Labour MP Rob Marris launches fresh 'right to die' bill

  • Published
Rob Marris
Image caption,

Rob Marris topped the annual ballot for private members' bills

MPs are to consider allowing some terminally ill people in England and Wales to end their lives in a fresh effort to pass "right to die" laws.

Labour peer Lord Falconer's bid to introduce legislation ran out of time before the general election.

Now Labour MP Rob Marris will attempt to steer a bill through the Commons.

The Wolverhampton South West MP won a private member's bill ballot last week guaranteeing time in the chamber for backbench legislation.

But the bill's chances of becoming law received an instant setback when Downing Street said it would not be given government time in the Commons.

David Cameron's view on assisted dying had not changed, said the PM's official spokesman and he was "not convinced that further steps need to be taken".

Mr Cameron was "concerned that legislation may push people into things they do not actually want for themselves", added the spokesman, but it was an "issue of individual conscience, for Parliament to decide".

Patients with no more than six months to live and who had demonstrated a "clear and settled intention" to end their lives would be prescribed a lethal dose of drugs on the authority of two doctors, under the proposed new law.

'Imminent death'

The bill is expected to be debated on 11 September. Mr Marris said it could give MPs the first vote on the issue since 1997.

He said: "The public are clearly in favour of a change in the law and it is right that Parliament now debates this issue.

"Alongside the vast majority of the public, I am in favour of terminally-ill people who are of sound mind having choice at the end of life.

"It is a choice that I would want for myself and I do not think we should be denying this to people who are facing an imminent death.

"The House of Commons has not voted on this issue for almost 20 years.

Image source, Science Photo Library

"While the prospects of getting the law changed are difficult without official government support, this is an opportunity to show we in Parliament are not ducking our responsibility to the public and I look forward to continuing the case for a compassionate assisted dying law."

'Compassion'

Campaigners in favour of a change in the law claim MPs can not ignore the fact that UK citizens are travelling to Swiss euthanasia clinic Dignitas or taking their own lives.

Sarah Wootton, chief executive of campaign group Dignity in Dying, said: "It is great news that the House of Commons will now begin a debate on assisted dying which the public demand but have been denied because of parliamentary procedure.

"I welcome Rob Marris's commitment to show compassion to dying people and give choice at the end of life."

Lord Falconer, now the shadow justice secretary, said he was grateful to Mr Marris for "continuing the campaign" to change the law.

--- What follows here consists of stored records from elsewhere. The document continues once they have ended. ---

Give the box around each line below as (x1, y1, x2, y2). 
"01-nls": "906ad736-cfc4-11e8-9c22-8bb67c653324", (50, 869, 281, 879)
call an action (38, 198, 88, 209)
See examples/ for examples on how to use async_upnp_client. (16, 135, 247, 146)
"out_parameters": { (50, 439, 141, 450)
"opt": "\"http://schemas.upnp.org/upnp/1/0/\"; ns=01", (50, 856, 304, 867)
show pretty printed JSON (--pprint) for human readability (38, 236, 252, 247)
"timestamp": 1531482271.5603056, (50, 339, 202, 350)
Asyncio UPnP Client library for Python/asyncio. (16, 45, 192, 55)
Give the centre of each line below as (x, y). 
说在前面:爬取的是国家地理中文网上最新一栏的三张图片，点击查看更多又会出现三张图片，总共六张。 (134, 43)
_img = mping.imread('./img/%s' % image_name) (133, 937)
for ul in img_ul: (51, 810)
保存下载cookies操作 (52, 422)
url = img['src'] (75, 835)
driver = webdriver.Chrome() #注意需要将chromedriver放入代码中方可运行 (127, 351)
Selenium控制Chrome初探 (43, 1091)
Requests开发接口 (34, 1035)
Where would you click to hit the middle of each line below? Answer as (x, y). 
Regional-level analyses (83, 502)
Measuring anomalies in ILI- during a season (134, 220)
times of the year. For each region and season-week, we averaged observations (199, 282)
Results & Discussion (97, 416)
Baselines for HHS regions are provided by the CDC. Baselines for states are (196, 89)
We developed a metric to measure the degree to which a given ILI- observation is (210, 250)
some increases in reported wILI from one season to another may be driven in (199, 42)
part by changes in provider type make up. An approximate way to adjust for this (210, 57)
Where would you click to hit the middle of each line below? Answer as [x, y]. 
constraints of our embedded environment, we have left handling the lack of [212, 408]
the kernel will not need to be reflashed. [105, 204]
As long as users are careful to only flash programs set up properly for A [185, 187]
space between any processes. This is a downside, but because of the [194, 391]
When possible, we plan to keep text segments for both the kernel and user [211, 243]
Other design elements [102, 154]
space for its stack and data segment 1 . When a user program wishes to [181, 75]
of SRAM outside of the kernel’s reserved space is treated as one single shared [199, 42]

But Agnes Fletcher director of campaign group Living and Dying Well, said the proposed law was open to abuse, with elderly or gravely ill people feeling pressured into ending their lives because they felt there were being a "burden" to their families.

Doctors also found it difficult to predict with accuracy how long someone had to live, she told BBC Two's The Daily Politics.

A private member's bill is one of the few chances ordinary backbench MPs get to create legislation.

The vast majority of new laws originate from the government of the day.

Few private member's bills become law due to the lack of time in the Parliamentary calendar and the annual ballot is always fiercely contested.